KUALA LUMPUR – Ramping up their investments to tap the thriving $1 trillion global halal market, global food firms have been suffering from the absence of unified halal standards globally.
“Obviously it’s not good to have so many standards. It’s confusing,” Jamil Bidin, the chief executive of Halal Industry Development Corporation, an agency linked to Malaysia’s government, told Reuters on Sunday, June 15.
Over the past years, calls have been going for Muslim countries to create a global standard for the halal food industry to boost the already booming sector.
The lack of global halal unified standards has burdened high production costs for the big food firms that must abide by the various halal standards in different countries.
However, the firms may face the dilemma of including ingredients that are “permissible under one standard but not another”.

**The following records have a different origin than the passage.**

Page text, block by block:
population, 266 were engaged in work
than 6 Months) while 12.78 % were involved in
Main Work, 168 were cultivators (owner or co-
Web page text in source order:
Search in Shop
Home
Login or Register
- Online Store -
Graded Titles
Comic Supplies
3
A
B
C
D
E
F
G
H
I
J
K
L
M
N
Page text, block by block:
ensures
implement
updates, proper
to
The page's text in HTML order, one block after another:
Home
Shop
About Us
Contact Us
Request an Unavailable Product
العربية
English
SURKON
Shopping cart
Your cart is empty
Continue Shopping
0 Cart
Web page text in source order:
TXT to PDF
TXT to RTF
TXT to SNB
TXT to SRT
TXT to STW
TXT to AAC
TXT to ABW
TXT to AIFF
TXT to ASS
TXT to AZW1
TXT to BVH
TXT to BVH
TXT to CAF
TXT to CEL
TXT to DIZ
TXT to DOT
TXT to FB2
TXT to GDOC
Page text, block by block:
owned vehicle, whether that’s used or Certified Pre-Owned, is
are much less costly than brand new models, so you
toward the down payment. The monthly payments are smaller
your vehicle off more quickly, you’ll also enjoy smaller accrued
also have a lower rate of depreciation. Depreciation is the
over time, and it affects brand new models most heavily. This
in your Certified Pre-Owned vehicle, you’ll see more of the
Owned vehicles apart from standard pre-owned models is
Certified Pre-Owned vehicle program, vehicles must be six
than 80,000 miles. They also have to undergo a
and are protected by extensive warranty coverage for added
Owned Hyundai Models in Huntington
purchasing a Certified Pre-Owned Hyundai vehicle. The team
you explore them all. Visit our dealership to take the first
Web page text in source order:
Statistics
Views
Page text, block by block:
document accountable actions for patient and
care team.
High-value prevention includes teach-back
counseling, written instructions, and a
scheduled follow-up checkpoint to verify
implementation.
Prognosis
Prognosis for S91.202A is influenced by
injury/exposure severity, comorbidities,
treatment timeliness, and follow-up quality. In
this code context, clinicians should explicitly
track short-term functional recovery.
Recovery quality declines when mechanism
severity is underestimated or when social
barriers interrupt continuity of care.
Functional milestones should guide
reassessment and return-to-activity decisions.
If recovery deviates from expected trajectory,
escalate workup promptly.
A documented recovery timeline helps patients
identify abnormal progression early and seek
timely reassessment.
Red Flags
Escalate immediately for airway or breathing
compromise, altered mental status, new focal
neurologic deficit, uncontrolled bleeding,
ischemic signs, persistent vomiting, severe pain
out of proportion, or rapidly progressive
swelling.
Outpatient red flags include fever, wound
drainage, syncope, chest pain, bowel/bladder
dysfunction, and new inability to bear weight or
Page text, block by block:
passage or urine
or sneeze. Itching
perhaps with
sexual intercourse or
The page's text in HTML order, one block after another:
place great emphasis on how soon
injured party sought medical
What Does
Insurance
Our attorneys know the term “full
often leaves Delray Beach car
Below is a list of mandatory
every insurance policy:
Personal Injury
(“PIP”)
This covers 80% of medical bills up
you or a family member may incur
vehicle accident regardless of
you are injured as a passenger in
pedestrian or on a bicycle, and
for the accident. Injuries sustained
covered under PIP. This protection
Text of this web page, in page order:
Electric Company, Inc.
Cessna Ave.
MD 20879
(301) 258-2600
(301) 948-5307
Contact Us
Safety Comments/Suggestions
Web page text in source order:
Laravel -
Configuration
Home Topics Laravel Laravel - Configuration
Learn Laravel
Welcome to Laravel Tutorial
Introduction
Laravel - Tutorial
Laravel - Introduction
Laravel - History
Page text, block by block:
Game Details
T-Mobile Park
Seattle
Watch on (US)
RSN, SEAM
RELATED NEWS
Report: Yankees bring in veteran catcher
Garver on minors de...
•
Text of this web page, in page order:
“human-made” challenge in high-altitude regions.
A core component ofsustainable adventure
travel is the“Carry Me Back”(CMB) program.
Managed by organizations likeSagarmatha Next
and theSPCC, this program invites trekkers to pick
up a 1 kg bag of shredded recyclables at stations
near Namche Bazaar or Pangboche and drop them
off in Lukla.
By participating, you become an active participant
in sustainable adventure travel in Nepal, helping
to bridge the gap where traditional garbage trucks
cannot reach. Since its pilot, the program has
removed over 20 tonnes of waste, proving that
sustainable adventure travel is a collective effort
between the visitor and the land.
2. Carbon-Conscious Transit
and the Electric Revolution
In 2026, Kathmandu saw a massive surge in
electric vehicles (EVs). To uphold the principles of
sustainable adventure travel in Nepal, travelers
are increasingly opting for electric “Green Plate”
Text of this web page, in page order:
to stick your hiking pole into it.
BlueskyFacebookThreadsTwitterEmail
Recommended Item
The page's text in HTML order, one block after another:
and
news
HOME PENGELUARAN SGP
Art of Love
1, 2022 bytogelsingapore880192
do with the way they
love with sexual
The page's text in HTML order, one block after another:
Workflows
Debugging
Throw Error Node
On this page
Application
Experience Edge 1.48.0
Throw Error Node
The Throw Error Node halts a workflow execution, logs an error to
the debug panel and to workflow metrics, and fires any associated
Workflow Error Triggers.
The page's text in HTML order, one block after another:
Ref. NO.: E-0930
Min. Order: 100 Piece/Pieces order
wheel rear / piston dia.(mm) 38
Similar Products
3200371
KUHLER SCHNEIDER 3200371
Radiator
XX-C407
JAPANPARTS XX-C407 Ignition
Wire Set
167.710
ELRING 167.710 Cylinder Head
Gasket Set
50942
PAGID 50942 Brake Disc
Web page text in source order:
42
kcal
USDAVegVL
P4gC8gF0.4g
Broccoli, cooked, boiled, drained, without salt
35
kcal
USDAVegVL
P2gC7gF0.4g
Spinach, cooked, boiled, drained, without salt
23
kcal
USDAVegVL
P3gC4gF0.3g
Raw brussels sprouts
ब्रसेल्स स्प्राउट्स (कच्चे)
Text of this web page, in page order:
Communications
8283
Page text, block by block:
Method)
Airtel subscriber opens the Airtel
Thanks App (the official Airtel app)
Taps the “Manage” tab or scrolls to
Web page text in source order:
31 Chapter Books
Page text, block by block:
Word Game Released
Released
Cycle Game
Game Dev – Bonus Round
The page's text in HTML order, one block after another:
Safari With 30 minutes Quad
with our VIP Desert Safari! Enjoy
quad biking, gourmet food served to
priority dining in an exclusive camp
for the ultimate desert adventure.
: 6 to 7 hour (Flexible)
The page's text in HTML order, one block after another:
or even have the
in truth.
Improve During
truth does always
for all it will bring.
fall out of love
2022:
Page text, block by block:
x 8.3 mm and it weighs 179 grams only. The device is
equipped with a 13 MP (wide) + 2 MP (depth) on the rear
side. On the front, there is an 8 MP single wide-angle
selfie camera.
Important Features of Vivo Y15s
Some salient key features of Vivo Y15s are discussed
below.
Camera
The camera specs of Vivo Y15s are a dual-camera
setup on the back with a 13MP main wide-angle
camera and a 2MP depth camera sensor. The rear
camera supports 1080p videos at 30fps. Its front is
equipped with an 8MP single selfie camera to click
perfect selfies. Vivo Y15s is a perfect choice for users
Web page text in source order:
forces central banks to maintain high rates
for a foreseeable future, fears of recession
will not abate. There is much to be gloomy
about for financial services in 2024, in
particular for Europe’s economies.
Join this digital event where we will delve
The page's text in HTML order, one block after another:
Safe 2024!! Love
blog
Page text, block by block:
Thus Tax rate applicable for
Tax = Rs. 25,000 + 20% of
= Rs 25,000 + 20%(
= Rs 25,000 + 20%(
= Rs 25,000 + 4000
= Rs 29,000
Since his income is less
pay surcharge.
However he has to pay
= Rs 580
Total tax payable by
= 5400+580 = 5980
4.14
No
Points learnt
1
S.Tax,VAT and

In a booming industry, expected to boom grow from about $1 trillion in 2012 into a $1.6 trillion industry by 2018, the absence of uniform standards was expected to hinder the industry.
The issue of halal standards came under the spotlight after Cadbury’s Pork DNA scandal.
Last month, Cadbury chocolates have been declared pork free by Malaysia’s top Islamic body after earlier tests suggested two types of chocolate bar contained pig DNA.
Reacting to the discovery, the Malaysian Islamic Development Department (Jakim) immediately suspended the products’ halal certification, while Cadbury said it would recall them from stores.
Moreover, thirty non-governmental organizations (NGOs) have also urged the public to boycott all products made by Cadbury.
“We expect there wouldn’t be a repeat of such an incident as this could ruin the halal industry, in Malaysia especially,” said Othman Yusoff, chairman of the halal committee of the Federation of Malaysian Manufacturers.
Aiming to end the lack of unified halal standards headaches, the 57-member Organization of Islamic Cooperation (OIC), has been working on setting global halal guidelines.
Titled “the Standards and Metrology Institute for the Islamic Countries (SMIIC)”, the OIC movement is supported by the Emirates, Turkey and Saudi Arabia.
SMIIC movement doesn’t include the halal hubs, Malaysia and Indonesia.
“What is critical is that there is interoperability among standards, and transparency,” said Rafi-uddin Shikoh, chief executive of New York-based consultants DinarStandard.
“An exporter intending to export food from Sudan should know and deliver easily the halal certification requirements from almost any market they feel they can grow in.”
Facing a threat of being banned in the big Malaysian market, Cadbury’s parent firm Mandelez has supported the issuance of global standards for halal products.
“We welcome efforts to ensure consistency in halal certification and would support a global standard, or perhaps wider regional standards, to help simplify the landscape,” a spokesman for Cadbury’s parent firm Mondelez said.
The concept of halal, — meaning permissible in Arabic — has traditionally been applied to food.
Muslims should only eat meat from livestock slaughtered by a sharp knife from their necks, and the name of Allah, the Arabic word for God, must be mentioned.
Now other goods and services can also be certified as halal, including cosmetics, clothing, pharmaceuticals and financial services.